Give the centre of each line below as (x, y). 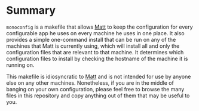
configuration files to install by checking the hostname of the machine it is (97, 58)
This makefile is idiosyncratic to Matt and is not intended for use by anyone (99, 76)
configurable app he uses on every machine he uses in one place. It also (95, 33)
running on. (20, 65)
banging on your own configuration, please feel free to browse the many (95, 89)
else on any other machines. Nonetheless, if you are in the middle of (90, 83)
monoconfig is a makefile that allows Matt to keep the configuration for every (99, 27)
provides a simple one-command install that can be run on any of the (91, 39)

◆ **Exercise details**:
What is needed is an exact copy of the data, with the pictures removed.

◆ **Written reply**:
Give the centre of each line below as (x, y). 
configuration files to install by checking the hostname of the machine it is (97, 58)
This makefile is idiosyncratic to Matt and is not intended for use by anyone (99, 76)
configurable app he uses on every machine he uses in one place. It also (95, 33)
running on. (20, 65)
banging on your own configuration, please feel free to browse the many (95, 89)
else on any other machines. Nonetheless, if you are in the middle of (90, 83)
monoconfig is a makefile that allows Matt to keep the configuration for every (99, 27)
provides a simple one-command install that can be run on any of the (91, 39)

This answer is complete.